• NOW LIVE! Into the Woods--new character species, eerie monsters, and haunting villains to populate the woodlands of your D&D games.

What is the deal with the ending of DCC#48 ("Vale of the Indus")?

Noumenon

First Post
I am prepping the adventure "Vale of the Indus" from Goodman Games "The Adventure Continues" because it got a good review here. It's been fun to anticipate through the first four boss monsters, but there are two things I don't get about the very last encounter. (Spoilers) One is a typo, and the other is what an encounter with a monk cleric ghoul, monk zombies, and a fickle shield guardian is actually supposed to be about.

The typo goes like this:

The Shield Guardian at the end is supposed to pass between Initiate Baldev and the party on a 1d6 roll, with a 1 always going to Baldev and a 6 always going to the party. (I'm using a token with a six-armed statue of Kali and describing the arms controlled by Baldev as being covered with dirt over the gold.) The text says

For each temple cleansed and curse broken, their chance of controlling the avatar increases by 18% or 1 in 6. If the party {cleansed all four shrines} then they could conceivably control the avatar on a 4-6 on 1d6.

If they each increase by 1 in 6 shouldn't cleansing four shrines give it to them on a 2-6? But it seems like the encounter would be more interesting if the enemy controlled the guardian on a 1-3 instead of just a 1.

I'll post my other thing later, I'm at work.
 
Last edited:

log in or register to remove this ad

If they each increase by 1 in 6 shouldn't cleansing four shrines give it to them on a 2-6? But it seems like the encounter would be more interesting if the enemy controlled the guardian on a 1-3 instead of just a 1.

Actually 3-6. Four chances out of six are 3, 4, 5, 6.
 

Okay now, this is the more interesting bit. I can't tell from the description what kind of battle the author intended the final encounter to be. The boss, Baldev, is a Lv 4 Cleric/Lv 2 monk ghoul. At the beginning of the encounter it says he raises all slain monks as zombies, and at the end he goes downstairs and looks to the shield guardian to save him. His equipment is a cloak of Charisma, a toga of Charisma, and sandals of striding and springing.

I guess the part I don't get is the monk bit. Why would you want Stunning Fist if you have a ghoul's paralysis ability? Why would you want unarmed strike if you can deliver touch spells? Why would a monk/cleric pump their Charisma, instead of their Wisdom?

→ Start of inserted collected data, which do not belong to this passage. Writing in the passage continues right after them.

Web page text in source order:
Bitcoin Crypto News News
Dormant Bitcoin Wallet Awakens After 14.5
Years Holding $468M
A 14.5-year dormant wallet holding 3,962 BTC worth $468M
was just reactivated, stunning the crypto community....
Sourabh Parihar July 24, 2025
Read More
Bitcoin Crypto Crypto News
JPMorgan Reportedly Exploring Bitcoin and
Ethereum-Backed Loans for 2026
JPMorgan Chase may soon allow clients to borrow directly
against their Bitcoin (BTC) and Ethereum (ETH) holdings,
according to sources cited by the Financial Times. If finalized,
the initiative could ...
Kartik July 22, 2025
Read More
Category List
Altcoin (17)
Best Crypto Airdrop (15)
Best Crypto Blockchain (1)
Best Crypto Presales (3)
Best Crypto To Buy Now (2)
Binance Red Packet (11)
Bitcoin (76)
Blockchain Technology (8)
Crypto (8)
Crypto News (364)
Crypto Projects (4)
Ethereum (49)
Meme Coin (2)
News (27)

Pumping Charisma helps the saving throws on the ghouls' ability, and I suppose it would help with checks to control undead. He also has desecrate. That makes me think the zombie monks are supposed to be an important part of the encounter. But the encounter is based in a 30x30 room, and the zombies are outside.

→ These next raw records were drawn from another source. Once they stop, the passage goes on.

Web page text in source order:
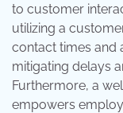
to customer
utilizing a
contact times and
mitigating delays
Furthermore, a
empowers
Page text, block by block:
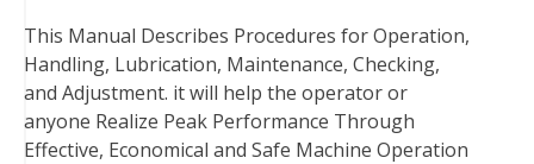
k
s
t
n
This Manual Describes Procedures for Operation,
Handling, Lubrication, Maintenance, Checking,
and Adjustment. it will help the operator or
anyone Realize Peak Performance Through
Effective, Economical and Safe Machine Operation

And then there's the shield guardian -- he's supposed to flee to it after he loses only 20 hp. So the zombie encounter must not be that important after all. After that it'll just be him and his monk abilities. I dunno what to do with this guy. I'd like to make him into more of a monk-cleric who can deliver touch spells while striking, or something. But I'm still not sure exactly how the author envisioned him working.
 

Actually 3-6. Four chances out of six are 3, 4, 5, 6.

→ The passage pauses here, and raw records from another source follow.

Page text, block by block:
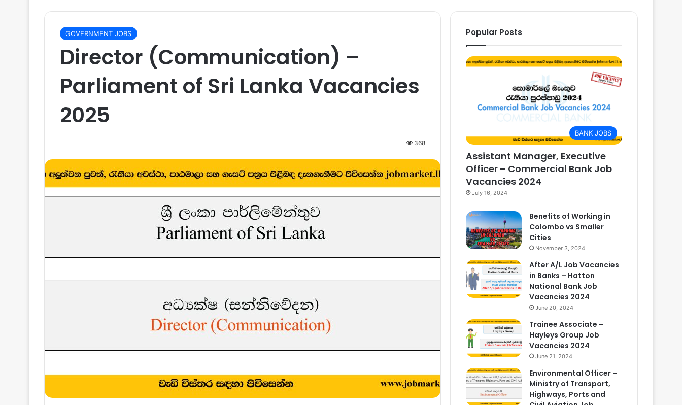
GOVERNMENT JOBS
Director (Communication) –
Parliament of Sri Lanka Vacancies
2025
368
Popular Posts
BANK JOBS
Assistant Manager, Executive
Officer – Commercial Bank Job
Vacancies 2024
July 16, 2024
Benefits of Working in
Colombo vs Smaller
Cities
November 3, 2024
After A/L Job Vacancies
in Banks – Hatton
National Bank Job
Vacancies 2024
June 20, 2024
Trainee Associate –
Hayleys Group Job
Vacancies 2024
June 21, 2024
Environmental Officer –
Ministry of Transport,
Highways, Ports and

I think that's the chance I'm going to give them. The module says they always control it on a 6 no matter what, but I'll have that apply only if they go straight to the end and don't cleanse any of the shrines (they need to have a chance to control it as a clue to what to do). 3-6 seems like a nice reward without giving them nearly complete control of it.

Regarding the monk thing, one annoying thing is that there's really no reason why there should be dead monks for him to turn into zombies. The module says they attack, but it doesn't say they're corrupted or why they serve Baldev. If they lived there before, I don't know why they didn't protest the shrines being corrupted. Oh well, fighting tons of monks is fun.
 

I forgot to mention that there are all kinds of monk weapons hanging on the walls which he is supposed to be grabbing, using, or throwing. With his two monk levels, and when he has a ghoul's paralyzing touch.

I almost wonder if I could find the author of this module's e-mail and ask him why? What was his design goal that he needed those two levels of cleric spells, why use a ghoul as the base and not a human who could have more monk levels, why?

I think I'm going to rebuild him from scratch as a monk/cleric because I just can't figure out how to play him as written.